Table 1 shows the population characteristics of 8/8 and 7/8 HLA matched groups according to the type of mismatch in HLA-A, -B, -C, and -DRB1 loci. The HLA mismatch C*03:03/C*03:04 (n = 134) was present in 7.2% of the 7/8 transplants. Mismatches in alleles C*03:03/C*03:04 were most frequent (n = 134, 68.7%) among the transplants with a single allele level mismatch in HLA-C (n = 195). The 8/8 group included more transplants performed in 2005 to 2009 and were more likely to be matched at HLA-DQB1. The transplants with the HLA mismatch C*03:03/C*03:04 had the lowest level of matching in HLA-DPB1.

The 7/8 C*03:03/C*03:04MM group was not significantly different from the 8/8 HLA matched transplants in any transplant outcome. Indeed, the hazard ratios for survival, DFS, TRM, grade 2-4, and 3-4 aGVHD in the C*03:03/C*03:04 mismatched transplants compared with the 8/8 group suggest that these outcomes were essentially identical, all with P values > .73 (Table 2). The 8/8 matched group and the 7/8 C*03:03/C*03:04MM group had virtually identical adjusted OS (Figure 1A) and DFS (Figure 1B) 5 years after transplantation; similarly, these groups also had comparable incidence of grade 3-4 aGVHD (Figure 1C) 100 days after transplantation and TRM (Figure 1D) 5 years after transplantation.
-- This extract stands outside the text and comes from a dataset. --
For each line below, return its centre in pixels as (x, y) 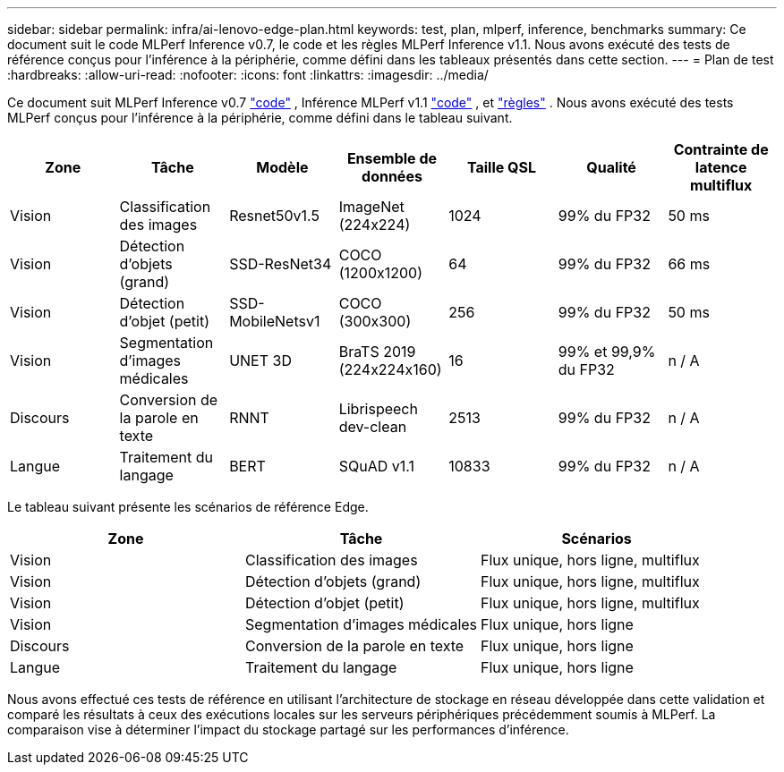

The adjusted probabilities for the 8/8 and 7/8 C*03:03/C*03:04MM groups for OS (39%, confidence interval [CI] 37%-40%; and 41%, CI 33%-49%, respectively) and DFS (36%, CI 34%-37%; and 36%, CI 29%-44%, respectively) 5 years after transplantation were virtually identical; similarly, these groups showed similar incidences of grades 3-4 aGVHD 100 days after transplantation (21%, CI 20%-22%; and 22%, CI 15%-28%, respectively). The adjusted probabilities for TRM 5 years after transplantation in the 8/8 (36%, CI 35%-38%) and 7/8 C*03:03/C*03:04MM (35%, CI 27%-43%) groups also were not significantly different (supplemental Table 2).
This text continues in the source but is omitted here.